Bash++ 0.3.8 Changes

The last update was published around the release of Bash++ 0.3.2. Since then there have been a large number of small changes, bug fixes, and improvements. This post summarizes the most important changes in the last few releases. Bigger or more important changes are marked with a bold title.

We now skip comments directly in the lexer. This means that the lexer will not return any tokens for comments, and they will not be included in the AST. This is a significant change that improves performance and reduces memory usage.
We now allow taking the address of an object’s method. This means that you can now use the & operator to get the address of a method, which can be useful for passing methods as arguments to other functions.
- The return value of &@object.method is a function pointer to the method, followed by the object pointer as the method’s implicit first argument.
Patched a bug that caused vTable lookups to fail in rvalue self-references
Sped up the parser by removing left-side ambiguity between member declarations and method definitions by enclosing them in a shared parent rule
Added proper support for C-style arithmetic Bash for loops
Added proper support for Bash number ranges in the form {#..#[..#]}
Patched a bug in non-primitive object copies of the form @obj1=@obj2 in which the compiler failed to get the correct address of the object to copy
We now implicitly dereference pointers at runtime within methods. This change has strong potential to reduce compiler complexity without sacrificing too much performance.
Pointer declarations within methods are now declared local by default.
We now treat constructors and destructors as ordinary methods. Prior to this, they were considered specially by the compiler. They are now considered ordinary methods which are always virtual and public.
- This change simplifies things and fixes a few bugs.
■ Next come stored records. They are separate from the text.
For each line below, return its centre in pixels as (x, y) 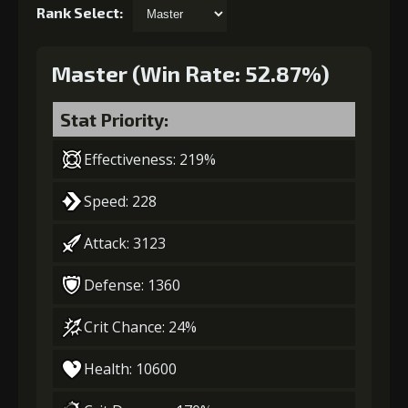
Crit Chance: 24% (140, 326)
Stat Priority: (114, 119)
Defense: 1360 (132, 285)
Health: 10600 (130, 368)
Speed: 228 (120, 201)
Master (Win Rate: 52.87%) (190, 73)
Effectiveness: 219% (150, 159)
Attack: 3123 (125, 243)
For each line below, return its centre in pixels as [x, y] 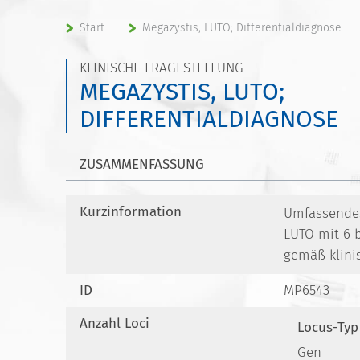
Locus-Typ [328, 327]
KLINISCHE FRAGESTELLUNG [162, 68]
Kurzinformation [131, 212]
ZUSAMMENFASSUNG [142, 164]
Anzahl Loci [115, 323]
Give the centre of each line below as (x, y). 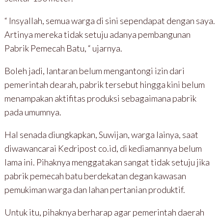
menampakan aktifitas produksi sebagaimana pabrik (100, 98)
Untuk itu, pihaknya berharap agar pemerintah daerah (104, 212)
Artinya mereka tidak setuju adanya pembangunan (97, 34)
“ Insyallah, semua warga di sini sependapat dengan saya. (110, 20)
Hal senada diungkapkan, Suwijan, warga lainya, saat (101, 134)
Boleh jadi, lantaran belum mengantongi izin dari (94, 70)
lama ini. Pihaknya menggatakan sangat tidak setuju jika (107, 162)
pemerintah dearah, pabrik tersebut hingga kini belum (104, 84)
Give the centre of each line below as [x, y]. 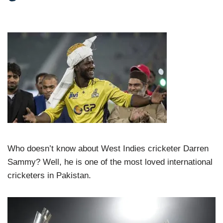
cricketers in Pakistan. [49, 175]
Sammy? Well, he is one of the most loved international [110, 162]
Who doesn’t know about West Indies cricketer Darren [108, 149]
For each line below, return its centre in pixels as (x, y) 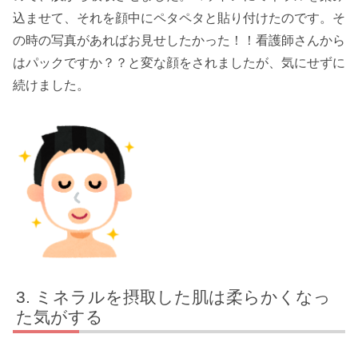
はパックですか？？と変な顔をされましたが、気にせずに (179, 63)
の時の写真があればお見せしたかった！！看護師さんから (179, 41)
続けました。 (51, 86)
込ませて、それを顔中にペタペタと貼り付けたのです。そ (179, 18)
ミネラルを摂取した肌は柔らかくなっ (183, 297)
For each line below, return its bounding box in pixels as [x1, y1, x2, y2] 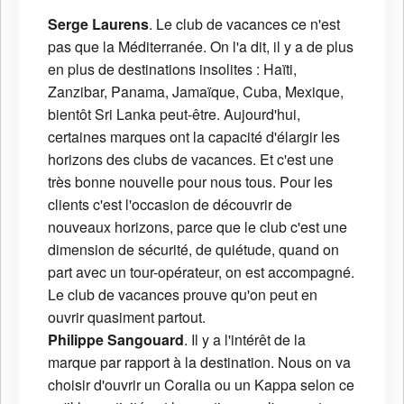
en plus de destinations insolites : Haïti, [48, 59, 297, 80]
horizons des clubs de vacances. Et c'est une [48, 149, 334, 170]
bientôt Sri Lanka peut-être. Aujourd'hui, [48, 104, 300, 125]
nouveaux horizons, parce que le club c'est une [48, 216, 347, 238]
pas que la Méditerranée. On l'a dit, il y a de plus [48, 36, 353, 58]
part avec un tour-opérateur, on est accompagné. [48, 262, 354, 283]
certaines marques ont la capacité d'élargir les [48, 126, 340, 148]
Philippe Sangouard [48, 329, 184, 351]
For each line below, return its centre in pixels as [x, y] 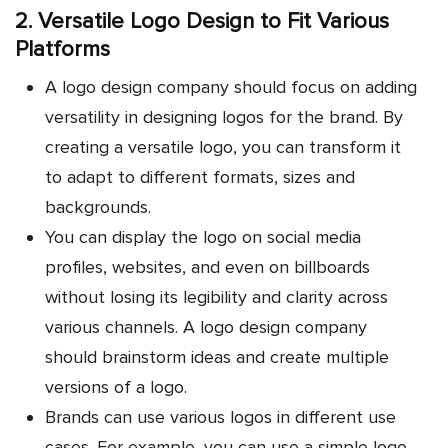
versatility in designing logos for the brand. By [224, 117]
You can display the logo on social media [203, 237]
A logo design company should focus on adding [231, 87]
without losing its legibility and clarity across [216, 297]
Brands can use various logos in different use [220, 417]
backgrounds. [98, 207]
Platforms [62, 50]
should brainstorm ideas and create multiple [217, 357]

For example, before this change, instantiating an object of class A and copying its address to a pointer of class B (which is allowed in Bash++), and then calling @delete on the B pointer, would call the destructor of B instead of A. This is clearly incorrect behavior. Ensuring that the destructor is virtual means that the correct destructor will be called, regardless of the compile-time inferred type of the object.
- This also fixes a bug which prevented the programmer from overriding the constructor or destructor of a derived class. This is now possible, and the compiler will call the constructor or destructor of the derived class instead of the base class.
@new statements now properly call an object’s constructor before returning the pointer.
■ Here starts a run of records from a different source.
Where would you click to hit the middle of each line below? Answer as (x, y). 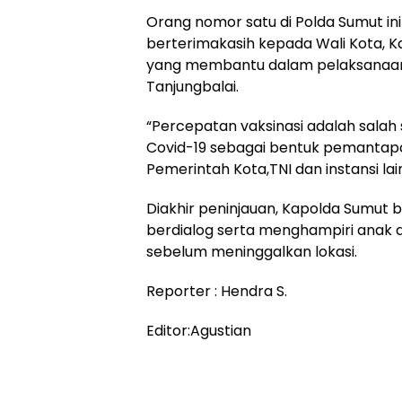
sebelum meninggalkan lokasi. (252, 251)
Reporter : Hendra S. (217, 291)
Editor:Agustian (199, 330)
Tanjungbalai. (192, 86)
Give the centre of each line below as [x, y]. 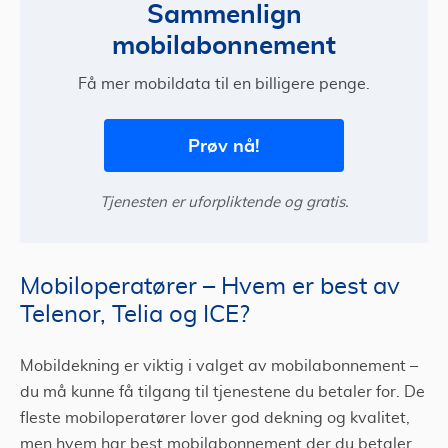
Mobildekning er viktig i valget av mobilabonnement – [219, 366]
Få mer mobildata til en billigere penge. [224, 84]
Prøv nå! [224, 146]
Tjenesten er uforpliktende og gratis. [224, 203]
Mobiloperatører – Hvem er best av [210, 287]
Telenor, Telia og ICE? [135, 315]
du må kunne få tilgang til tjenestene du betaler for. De [222, 392]
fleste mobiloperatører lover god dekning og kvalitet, [215, 418]
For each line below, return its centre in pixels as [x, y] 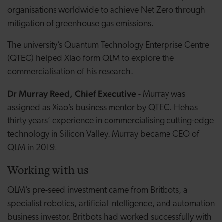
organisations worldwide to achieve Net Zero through [106, 11]
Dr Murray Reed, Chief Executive [72, 94]
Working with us [48, 170]
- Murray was [161, 95]
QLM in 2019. [32, 148]
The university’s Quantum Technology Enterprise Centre [108, 46]
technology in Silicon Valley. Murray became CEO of [103, 135]
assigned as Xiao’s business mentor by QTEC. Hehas [103, 108]
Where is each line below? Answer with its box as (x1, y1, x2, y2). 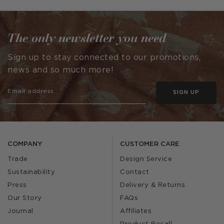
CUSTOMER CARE (120, 141, 179, 147)
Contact (120, 169, 149, 175)
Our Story (7, 195, 42, 201)
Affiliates (120, 208, 151, 214)
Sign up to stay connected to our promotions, (7, 54, 200, 62)
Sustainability (7, 169, 55, 175)
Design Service (120, 156, 172, 162)
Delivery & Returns (120, 182, 185, 188)
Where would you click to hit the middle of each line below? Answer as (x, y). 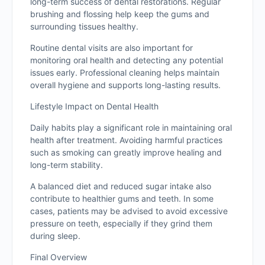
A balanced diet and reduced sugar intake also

In addition, there are several planned features and changes for future releases:

The syntax for @include and @include_once will change, but will remain backwards compatible.
- The current syntax is @include "/path/to/file" (for absolute paths and paths relative to the source program) or @include <path/to/file> (for files under the compiler’s include paths).
- The new syntax will enable you to optionally specify whether the included file should be linked statically or dynamically. At the moment, there is a single global flag in the compiler which determines whether all included files are linked statically or dynamically. This is not ideal, as it means that you cannot mix static and dynamic linking in the same program. The new syntax will allow you to specify this on a per-file basis.
- The new syntax will also allow you, in the event that it’s a dynamic include, to optionally specify where exactly the compiled version of the included file will be found at runtime. At the moment, the compiler just assumes that the compiled version of the included file will be found in the same directory as the source file, with the same name, but with a .sh extension. This assumption will likely remain the default in the event that you do not specify anything. However, if you do specify a path, the compiler will use that path instead.
- The new syntax will be: @include [dynamic|static] {PATH} [as "PATH"]. For example, @include dynamic "includes/foo.bpp" as "/usr/local/lib/foo.sh". It’s important to note that @include "includes/foo.bpp" will still be valid syntax.
I’m considering dropping the requirement for member declarations and method definitions to specify scope. This would mean assuming some default scope (likely @public) in the event that none is specified.
I’m also very strongly considering a full rewrite of the lexer and parser. The current implementation is a bit of a mess, and I think it would be better to start from scratch. This may be necessary in order to patch a (relatively major) bug with supershells, in which supershells are evaluated even when not needed.
- Up to now, the lexer and parser have been written with the goal of parsing as little Bash as possible, focusing on Bash++-specific syntax. A very oversimplified description of this process is: “if I don’t understand it, and I don’t see any indication that I should understand it, then I’ll just assume it’s valid Bash and pass it through unchanged.”
- One major downside of this has been the introduction of the need for a lot of backtracking and lookahead in the parser, which slows things down.
- Another (bigger) problem with it is this: because supershells are so foreign to Bash, implementing them in a way that guarantees that they’ll always work in exact compliance with the spec requires some logical analysis of the code that uses them. For example, how can we guarantee that the supershell in command1 || command2 "@(supershell as an argument)" will only be evaluated if command1 returns false, unless the parser understands the syntax of a Bash command? The answer is that we can’t. Skipping parsing Bash was a great way to get started, but we’re coming up against the limits of this approach.
- Such a rewrite would likely also result in a massive performance improvement, but it’s also guaranteed to be a ton of work, so I’ve been putting it off for a while.